Create a catalog integration to connect Snowflake to your S3 Tables bucket. The catalog integration defines how Snowflake connects to the external Iceberg REST catalog provided by S3 Tables.

```sql showLineNumbers
CREATE OR REPLACE CATALOG INTEGRATION s3tables_catalog_integration
CATALOG_SOURCE=ICEBERG_REST
TABLE_FORMAT=ICEBERG
CATALOG_NAMESPACE='my_namespace'
REST_CONFIG=(
CATALOG_URI='http://s3tables.localhost.localstack.cloud:4566/iceberg'
CATALOG_NAME='my-table-bucket'
)
REST_AUTHENTICATION=(
TYPE=AWS_SIGV4
AWS_ACCESS_KEY_ID='test'
AWS_SECRET_ACCESS_KEY='test'
AWS_REGION='us-east-1'
AWS_SERVICE='s3tables'
)
ENABLED=TRUE
REFRESH_INTERVAL_SECONDS=60;
```

In the above query:

- `CATALOG_SOURCE=ICEBERG_REST` specifies that the catalog uses the Iceberg REST protocol.
- `TABLE_FORMAT=ICEBERG` indicates the table format.
- `CATALOG_NAMESPACE='my_namespace'` sets the default namespace to query tables from.
- `REST_CONFIG` configures the connection to the LocalStack S3 Tables REST API endpoint.
- `REST_AUTHENTICATION` configures AWS SigV4 authentication for the S3 Tables service.
- `REFRESH_INTERVAL_SECONDS=60` sets how often Snowflake refreshes metadata from the catalog.
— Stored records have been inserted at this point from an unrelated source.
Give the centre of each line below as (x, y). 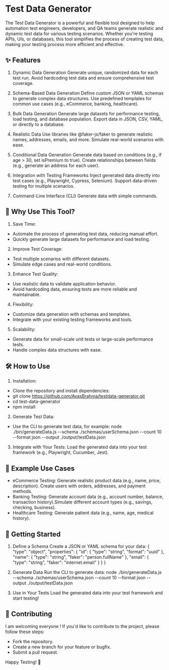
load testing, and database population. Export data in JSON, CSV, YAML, (88, 119)
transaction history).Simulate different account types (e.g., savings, (82, 502)
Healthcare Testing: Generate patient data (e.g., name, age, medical (83, 513)
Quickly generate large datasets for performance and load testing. (81, 239)
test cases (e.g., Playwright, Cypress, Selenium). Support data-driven (85, 181)
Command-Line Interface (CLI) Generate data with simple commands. (85, 196)
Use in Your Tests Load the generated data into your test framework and (88, 593)
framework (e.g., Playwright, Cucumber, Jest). (61, 452)

## Create an Iceberg table

Create an Iceberg table in Snowflake that references the existing S3 Tables table. The schema is automatically inferred from the external table, so you don't need to define columns.

```sql showLineNumbers
CREATE OR REPLACE ICEBERG TABLE iceberg_customer_orders
CATALOG='s3tables_catalog_integration'
CATALOG_TABLE_NAME='my_namespace.customer_orders'
AUTO_REFRESH=TRUE;
```

In the above query:

- `CATALOG` references the catalog integration created in the previous step.
- `CATALOG_TABLE_NAME` specifies the fully-qualified table name in the format `namespace.table_name`.
- `AUTO_REFRESH=TRUE` enables automatic refresh of table metadata.
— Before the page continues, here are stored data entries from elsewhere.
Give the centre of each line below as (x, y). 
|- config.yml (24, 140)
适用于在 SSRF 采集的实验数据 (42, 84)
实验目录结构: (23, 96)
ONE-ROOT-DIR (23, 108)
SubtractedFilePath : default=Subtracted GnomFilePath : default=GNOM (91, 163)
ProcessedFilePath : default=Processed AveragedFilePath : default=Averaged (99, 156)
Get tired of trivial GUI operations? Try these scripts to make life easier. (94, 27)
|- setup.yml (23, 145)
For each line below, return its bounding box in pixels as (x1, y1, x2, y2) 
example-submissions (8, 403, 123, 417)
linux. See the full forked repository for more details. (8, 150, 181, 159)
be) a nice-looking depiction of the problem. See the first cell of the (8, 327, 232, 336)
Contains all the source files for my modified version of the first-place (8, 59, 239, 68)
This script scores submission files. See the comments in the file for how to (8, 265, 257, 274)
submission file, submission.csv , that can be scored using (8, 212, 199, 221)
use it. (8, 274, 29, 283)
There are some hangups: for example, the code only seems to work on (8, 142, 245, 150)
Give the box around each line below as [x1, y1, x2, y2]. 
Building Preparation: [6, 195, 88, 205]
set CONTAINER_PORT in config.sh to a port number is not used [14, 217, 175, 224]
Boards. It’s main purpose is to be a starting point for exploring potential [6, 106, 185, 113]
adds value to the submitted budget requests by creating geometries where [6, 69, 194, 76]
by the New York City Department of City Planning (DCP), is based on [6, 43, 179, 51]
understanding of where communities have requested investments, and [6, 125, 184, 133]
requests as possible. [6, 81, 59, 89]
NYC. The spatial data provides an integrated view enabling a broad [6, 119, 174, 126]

## Query the Iceberg table

You can now query the Iceberg table like any other Snowflake table. The schema (columns) are automatically available from the external table.

```sql showLineNumbers
SELECT * FROM iceberg_customer_orders;
```

You can also run aggregate queries and use all standard SQL operations:

```sql showLineNumbers
SELECT COUNT(*) FROM iceberg_customer_orders;
```

## View catalog integration details

You can view the details of your catalog integration using the `DESCRIBE` command:

```sql showLineNumbers
DESCRIBE CATALOG INTEGRATION s3tables_catalog_integration;
```

To list all catalog integrations:

```sql showLineNumbers
SHOW CATALOG INTEGRATIONS;
```

## Conclusion

In this tutorial, you learned how to integrate AWS S3 Tables with Snowflake using LocalStack. You created S3 Tables resources, configured a catalog integration in Snowflake, and queried Iceberg tables stored in S3 Tables buckets.

This integration enables you to:

- Query data stored in S3 Tables using familiar Snowflake SQL syntax.
- Leverage automatic schema inference from external Iceberg catalogs.
- Develop and test your data lakehouse integrations locally without cloud resources.

LocalStack's Snowflake emulator combined with S3 Tables support provides a complete local environment for developing and testing multi-platform data analytics workflows.